Fs, Na, Nb, theta = var('Fs Na Nb theta')

eq1 = 0 == Fs + 0.16Na - 10.0sin(theta)

eq2 = 0 == Na - 10.0*cos(theta)

eq3 = 0 == 0.26Nb - 6.0sin(theta) - Fs

eq4 = 0 == Nb - 6.0*cos(theta)

solns = solve([eq1,eq2,eq3,eq4],Fs, Na, Nb, theta, solution_dict=True)

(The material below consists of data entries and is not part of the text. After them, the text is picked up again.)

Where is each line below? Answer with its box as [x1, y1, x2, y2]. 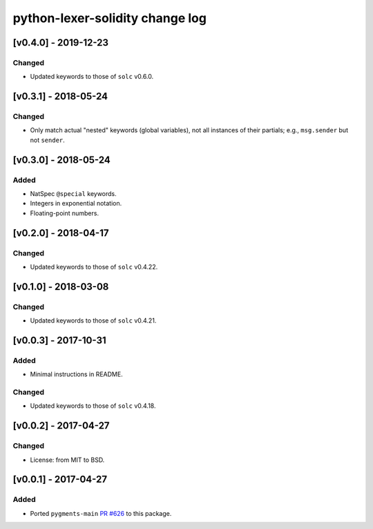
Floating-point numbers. [30, 208, 99, 217]
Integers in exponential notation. [30, 199, 122, 208]
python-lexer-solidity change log [12, 10, 207, 26]
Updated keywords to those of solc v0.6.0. [30, 73, 154, 81]
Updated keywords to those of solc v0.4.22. [30, 262, 158, 271]
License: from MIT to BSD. [30, 456, 105, 464]
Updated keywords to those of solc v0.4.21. [30, 316, 157, 325]
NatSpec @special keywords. [30, 190, 117, 198]
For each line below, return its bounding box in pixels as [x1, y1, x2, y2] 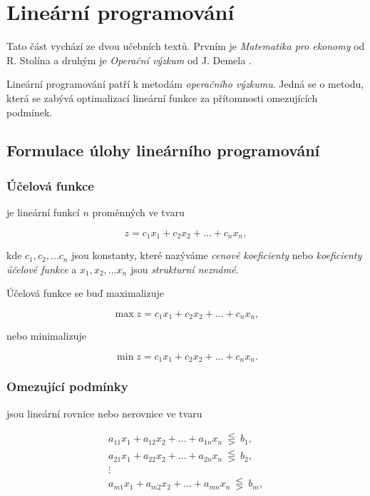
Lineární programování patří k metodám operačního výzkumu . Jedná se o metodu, [6, 76, 364, 91]
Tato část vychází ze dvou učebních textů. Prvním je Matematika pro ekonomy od [6, 39, 365, 54]
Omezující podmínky [6, 378, 128, 395]
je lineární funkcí [6, 205, 80, 220]
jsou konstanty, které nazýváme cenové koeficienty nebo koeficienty [71, 248, 362, 263]
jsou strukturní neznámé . [130, 261, 239, 276]
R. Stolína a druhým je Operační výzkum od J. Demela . [6, 52, 252, 67]
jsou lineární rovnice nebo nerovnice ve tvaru [6, 405, 202, 420]
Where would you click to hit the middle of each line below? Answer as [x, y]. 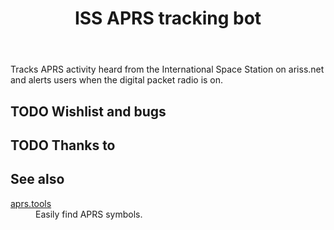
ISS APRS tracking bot [168, 18]
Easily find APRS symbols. [89, 214]
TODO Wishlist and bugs [88, 111]
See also [37, 179]
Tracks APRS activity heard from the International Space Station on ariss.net [167, 69]
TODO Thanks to [63, 145]
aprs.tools [31, 203]
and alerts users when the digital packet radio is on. [117, 80]
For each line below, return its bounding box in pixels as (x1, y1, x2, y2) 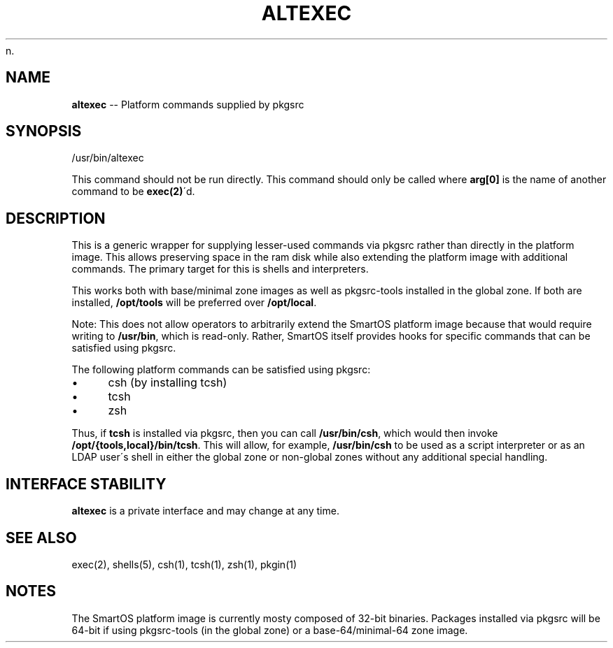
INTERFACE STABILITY (6, 475, 167, 493)
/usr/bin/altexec (71, 152, 144, 164)
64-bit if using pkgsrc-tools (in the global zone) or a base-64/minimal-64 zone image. (71, 624, 468, 636)
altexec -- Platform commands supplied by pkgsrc (71, 98, 304, 110)
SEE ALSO (6, 528, 77, 547)
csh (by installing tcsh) (108, 375, 227, 390)
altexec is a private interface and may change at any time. (71, 505, 339, 517)
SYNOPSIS (6, 122, 82, 141)

[[s[Fs].n(30), s[Na].n(30), s[Nb].n(30), s[theta].n(30)] for s in solns]

Error:

KeyError Traceback (most recent call last) <ipython-input-27-8201f1ef9ddf> in <module>() ----> 1 [[s[Fs].n(Integer(30)), s[Na].n(Integer(30)), s[Nb].n(Integer(30)), s[theta].n(Integer(30))] for s in solns]

KeyError: Fs

Any advice?? I am new to Sage.

EDIT: Fixed the code I posted so it is more readable. Still looking for help on this. Thanks!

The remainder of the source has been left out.